This document explains how to get started with logging in Rust programs on Fuchsia. For general information about recording and viewing logs, see the language-agnostic logging documentation.
Ensure that your component requests the appropriate logging capabilities by including the following in your component manifest:
{ include: [ "syslog/client.shard.cml" ], ... }
You must initialize logging before you can record logs from Rust code. Initialization is handled by the fuchsia
crate setup macros.
Add the following deps
to your BUILD.gn
file:
deps = [ "//src/lib/fuchsia", ]
In your Rust source files, logging is enabled by default for any function initialized using the fuchsia::main
or fuchsia::test
macros:
#[fuchsia::main] fn main() { // ... } #[fuchsia::test] fn example_test() { // ... }
You can also pass the logging
flag to make this explicit:
#[fuchsia::main(logging = true)] fn main() { // ... } #[fuchsia::test(logging = true)] fn example_test() { // ... }
Log messages can include one or more tags to provide additional context. To enable log tags for a given scope, pass the logging_tags
parameter during initialization:
#[fuchsia::main(logging_tags = ["foo", "bar"])] fn main() { // ... } #[fuchsia::test(logging_tags = ["foo", "bar"])] fn example_test_with_tags() { // ... }
Rust programs on Fuchsia generally use the tracing
crate macros to record logs.
Add the tracing
crate to the deps
entry of your BUILD.gn
file:
deps = [ "//third_party/rust_crates:tracing", ]
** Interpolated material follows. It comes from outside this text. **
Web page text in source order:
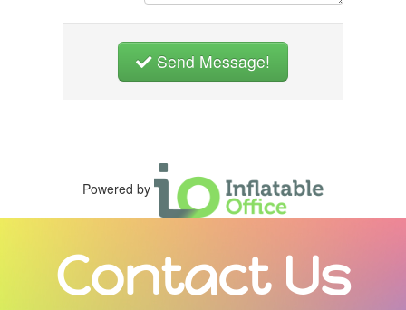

Call the macros provided by the tracing
crate to record logs at the declared severity level:
use tracing; fn main() { tracing::trace!("something happened: {}", 5); // maps to TRACE tracing::debug!("something happened: {}", 4); // maps to DEBUG tracing::info!("something happened: {}", 3); // maps to INFO tracing::warn!("something happened: {}", 2); // maps to WARN tracing::error!("something happened: {}", 1); // maps to ERROR }
Rust macros such as println!
, eprintln!
etc. map to standard out (stdout
) and standard error (stderr
). Using these streams may require additional setup work for your program.
For more details, see the standard streams section in the language-agnostic logging documentation.